** Opening Material provided block **

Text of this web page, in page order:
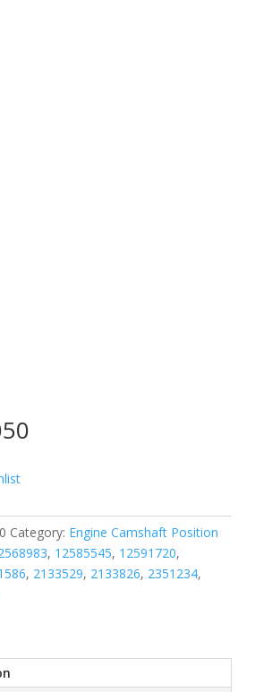
Category: Engine Camshaft Position
, 12585545, 12591720,
, 2133529, 2133826, 2351234,
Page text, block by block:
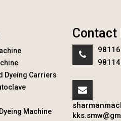
Dyeing Carriers
Machine
Contact
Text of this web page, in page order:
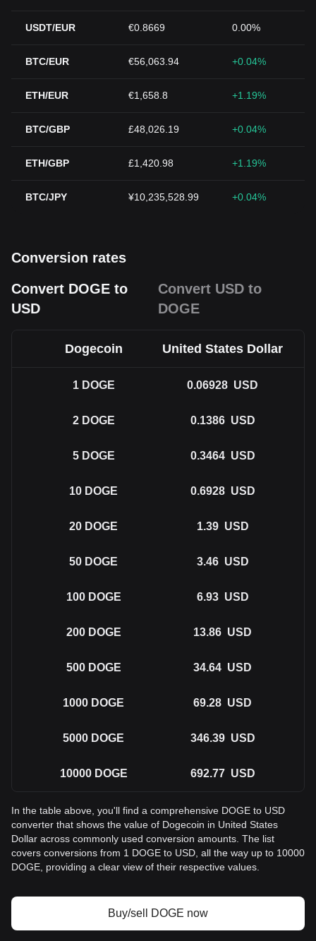
USDT/EUR €0.8669 0.00%
BTC/EUR €56,063.94 +0.04%
ETH/EUR €1,658.8 +1.19%
BTC/GBP £48,026.19 +0.04%
ETH/GBP £1,420.98 +1.19%
BTC/JPY ¥10,235,528.99 +0.04%
Conversion rates
Convert DOGE to
USD
Convert USD to
DOGE
Dogecoin United States Dollar
1 DOGE 0.06928 USD
2 DOGE 0.1386 USD
5 DOGE 0.3464 USD
10 DOGE 0.6928 USD
20 DOGE 1.39 USD
50 DOGE 3.46 USD
100 DOGE 6.93 USD
200 DOGE 13.86 USD
500 DOGE 34.64 USD
1000 DOGE 69.28 USD
5000 DOGE 346.39 USD
10000 DOGE 692.77 USD
In the table above, you'll find a comprehensive DOGE to USD
converter that shows the value of Dogecoin in United States
Dollar across commonly used conversion amounts. The list
covers conversions from 1 DOGE to USD, all the way up to 10000
DOGE, providing a clear view of their respective values.
Buy/sell DOGE now
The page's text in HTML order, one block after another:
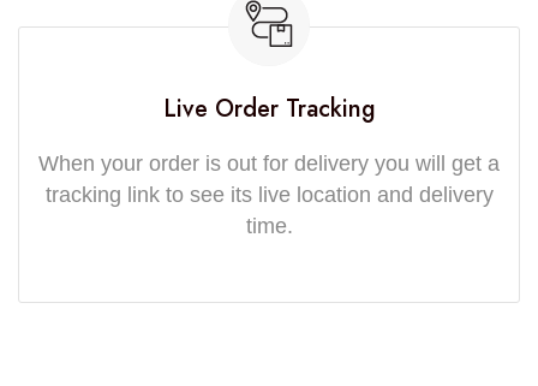
Live Order Tracking
When your order is out for delivery you will get a
tracking link to see its live location and delivery
time.
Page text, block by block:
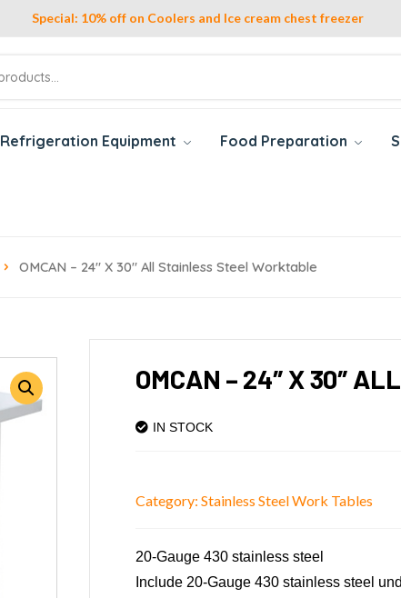
Special: 10% off on Coolers and Ice cream chest freezer
Refrigeration Equipment Food Preparation
OMCAN – 24″ X 30″ All Stainless Steel Worktable
OMCAN – 24″ X 30″
IN STOCK
Category: Stainless Steel Work Tables
20-Gauge 430 stainless steel
Include 20-Gauge 430 stainless steel

** Closing Material provided block **

_Problem to work on:_
Read each line of the material, and wherever the word "OMCAN" turns up, copy that line.

_Response to the task:_
OMCAN – 24″ X 30″ All Stainless Steel Worktable
OMCAN – 24″ X 30″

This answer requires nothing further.